Purpose: : Xeno-/allo-derived material in cultivated epithelial sheets is used in the treatment of limbal stem cell deficiency. Enhancing the amount of progenitor cells is a critical issue. The aim of this study is to find a method for culturing human epithelium on surface modified contact lenses, which can facilitate expansion and enhance transfer of autologous limbal epithelial cells.

Methods: : A range of plasma polymer coating contact lens were developed and X-ray photoelectron spectroscopy (XPS) was used to analyze the chemical composition of the plasma polymer deposited layer. Human research- consented corneas were supplied by the Lions Eye Bank of Victoria. Cell attachment and viability on a range of plasma polymer surfaces was assessed. Morphological analysis and confocal microscopy were also performed. Immunocytochemical staining was performed to evaluate the expression of two corneal stem cell markers.

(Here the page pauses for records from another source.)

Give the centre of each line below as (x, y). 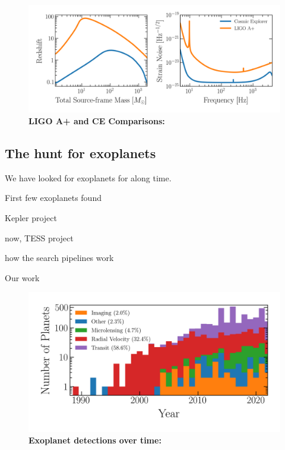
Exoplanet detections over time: (95, 440)
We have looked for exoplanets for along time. (88, 177)
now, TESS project (39, 237)
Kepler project (31, 217)
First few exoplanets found (53, 198)
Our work (22, 277)
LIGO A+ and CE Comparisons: (97, 120)
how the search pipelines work (59, 258)
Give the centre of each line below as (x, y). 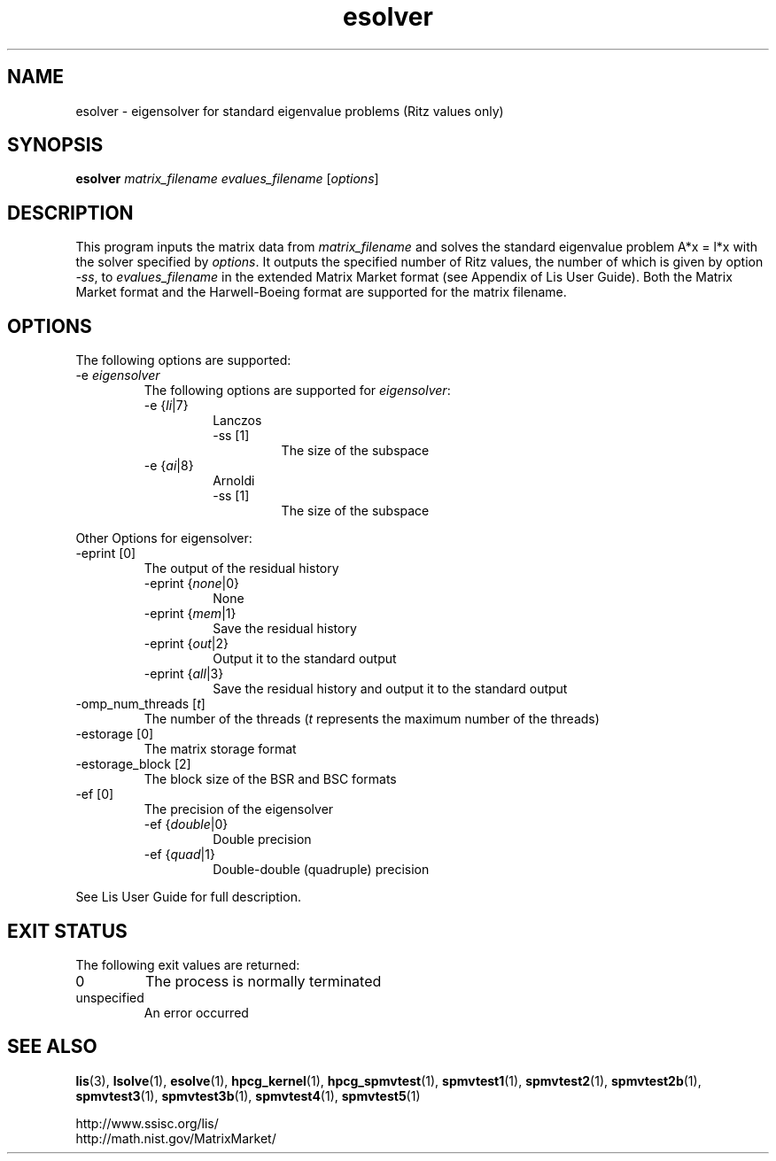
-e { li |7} (166, 406)
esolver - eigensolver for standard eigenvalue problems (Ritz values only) (290, 111)
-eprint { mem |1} (190, 614)
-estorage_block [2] (133, 764)
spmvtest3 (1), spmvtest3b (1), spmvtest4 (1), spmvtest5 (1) (248, 1095)
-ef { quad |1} (179, 855)
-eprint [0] (106, 553)
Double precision (262, 840)
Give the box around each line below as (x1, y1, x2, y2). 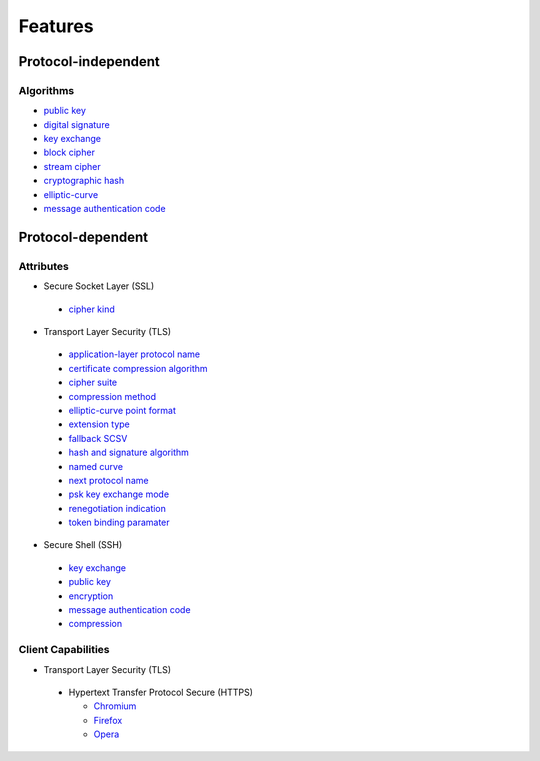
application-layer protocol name (68, 348, 200, 360)
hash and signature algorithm (68, 446, 190, 459)
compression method (68, 390, 157, 402)
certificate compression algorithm (68, 362, 209, 374)
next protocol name (68, 474, 149, 486)
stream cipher (43, 160, 102, 172)
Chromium (93, 700, 137, 712)
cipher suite (68, 376, 118, 389)
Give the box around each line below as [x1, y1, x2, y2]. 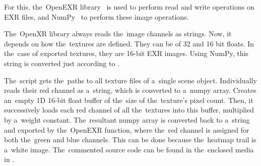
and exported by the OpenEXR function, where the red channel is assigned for [4, 124, 249, 135]
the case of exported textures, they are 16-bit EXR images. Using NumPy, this [4, 48, 248, 59]
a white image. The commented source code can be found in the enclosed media [4, 144, 254, 154]
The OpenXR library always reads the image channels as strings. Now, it [4, 28, 232, 39]
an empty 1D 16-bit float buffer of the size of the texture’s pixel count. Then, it [4, 94, 253, 105]
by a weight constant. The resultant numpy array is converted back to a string [4, 114, 250, 125]
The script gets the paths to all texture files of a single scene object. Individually [4, 75, 257, 85]
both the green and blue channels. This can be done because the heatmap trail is [4, 134, 256, 145]
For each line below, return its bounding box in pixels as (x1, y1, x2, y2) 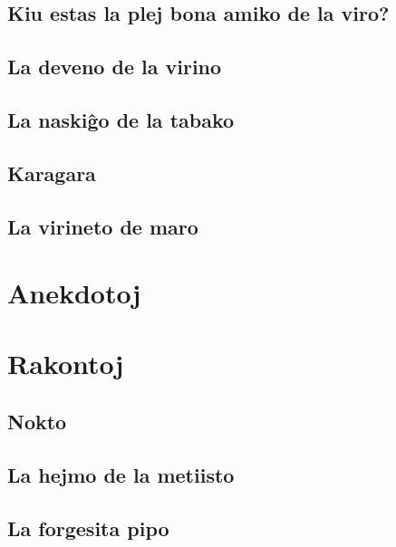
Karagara (7, 158, 96, 187)
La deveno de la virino (7, 53, 222, 81)
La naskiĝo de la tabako (7, 105, 235, 133)
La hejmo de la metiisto (7, 460, 235, 488)
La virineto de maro (7, 212, 198, 240)
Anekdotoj (7, 274, 141, 312)
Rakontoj (7, 345, 124, 382)
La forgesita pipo (7, 513, 169, 542)

Rt-PCR array (RT²-PCR-A) for 84 genes related to the identification, growth, maintenance, and differentiation of stem cells (SCs) was performed. The expression of SC specific markers, SC differentiation markers and Signaling pathways important for SC maintenance was studied.

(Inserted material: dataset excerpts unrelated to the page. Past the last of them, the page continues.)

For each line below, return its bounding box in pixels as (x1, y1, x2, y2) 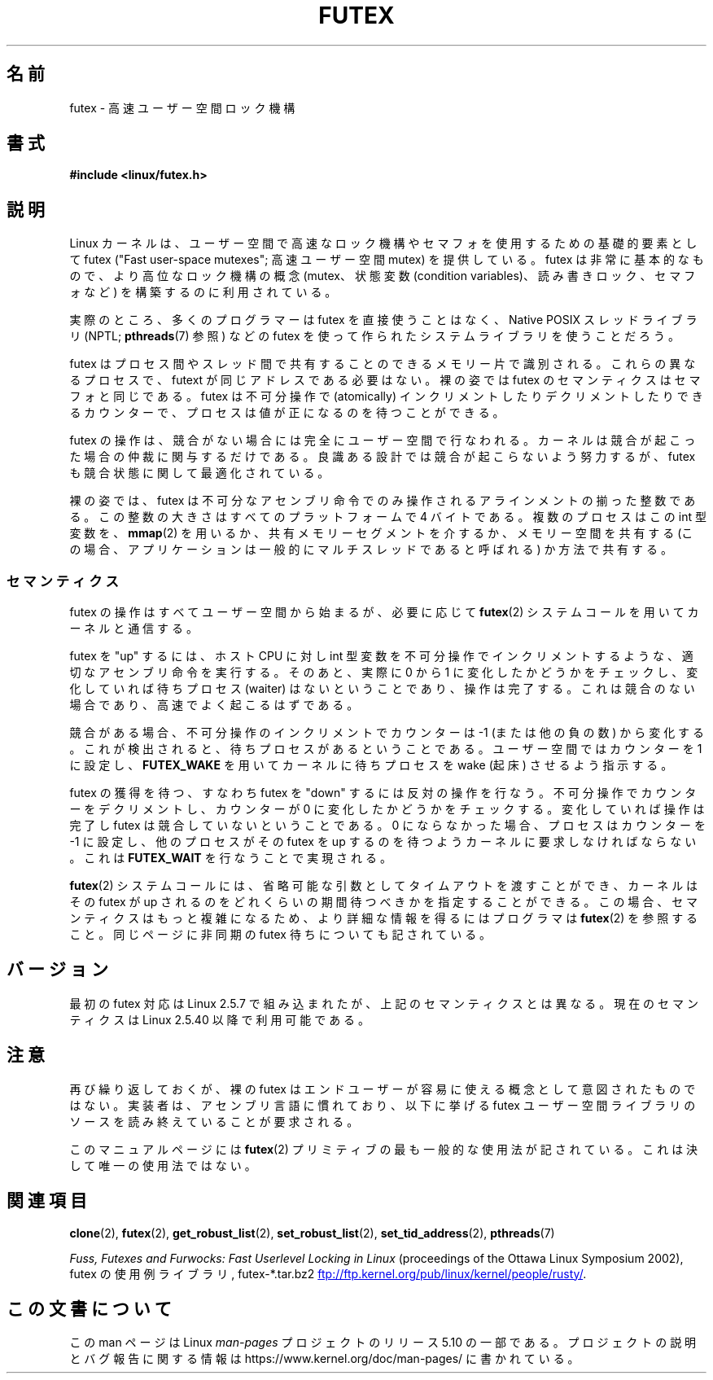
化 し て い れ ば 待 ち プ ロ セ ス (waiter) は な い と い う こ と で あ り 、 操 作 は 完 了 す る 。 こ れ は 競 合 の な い (69, 681, 695, 696)
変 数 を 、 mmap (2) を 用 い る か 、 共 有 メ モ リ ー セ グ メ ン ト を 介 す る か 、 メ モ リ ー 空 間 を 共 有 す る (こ (69, 526, 693, 541)
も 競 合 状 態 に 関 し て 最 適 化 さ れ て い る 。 (69, 466, 330, 480)
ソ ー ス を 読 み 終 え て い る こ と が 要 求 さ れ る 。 (69, 1114, 359, 1128)
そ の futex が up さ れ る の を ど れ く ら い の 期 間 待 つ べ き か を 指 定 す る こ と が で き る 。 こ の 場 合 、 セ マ (69, 895, 698, 909)
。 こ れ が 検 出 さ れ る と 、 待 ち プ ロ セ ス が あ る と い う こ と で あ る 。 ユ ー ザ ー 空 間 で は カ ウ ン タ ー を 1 (69, 742, 702, 756)
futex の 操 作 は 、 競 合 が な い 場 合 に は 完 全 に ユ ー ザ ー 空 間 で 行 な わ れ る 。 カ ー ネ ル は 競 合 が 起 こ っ (69, 433, 696, 448)
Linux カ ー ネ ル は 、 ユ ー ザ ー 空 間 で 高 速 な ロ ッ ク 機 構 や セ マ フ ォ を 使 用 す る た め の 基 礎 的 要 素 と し (69, 236, 698, 251)

Results: : Limbal epithelial cells (LEC) do not attach to 100%1,7-octadiene (OCT) coated contact lenses, while acrylic acid (AA) coated contact lenses provided an ideal substratum for adhesion, migration and rapid expansion of LEC from explants. A continuous monolayer of polygonal epithelial cells was seen after 10 days in culture as shown by phase contrast microscopy, fluorescent microscopy and H&E staining. Immunofluorescent staining showed that there was different expression pattern in cells radiating out from each explants. ABCG2 antibody stained most cells outgrown from the explants, while nuclear proteinp63was only expressed in the cells of the front edge. Cell growth from limbal explants cultured on 100% AA contact lenses was faster than 75:25 and 50:50 AA: Oct contact lenses. RT²-PCR-A results indicated an increased expression in 11 genes, in cells from the 100% AA contact lenses compared to cells from 50:50 AA : Oct contact lenses.

Conclusions: : A method for culturing human ocular surface epithelium on contact lenses has been developed to facilitate expansion and transfer of limbal epithelial cells thereby avoiding the risks associated with transplanting allogeneic tissue. A surface treatment by plasma polymerization can affect cells growth and progenitor cells maintenance.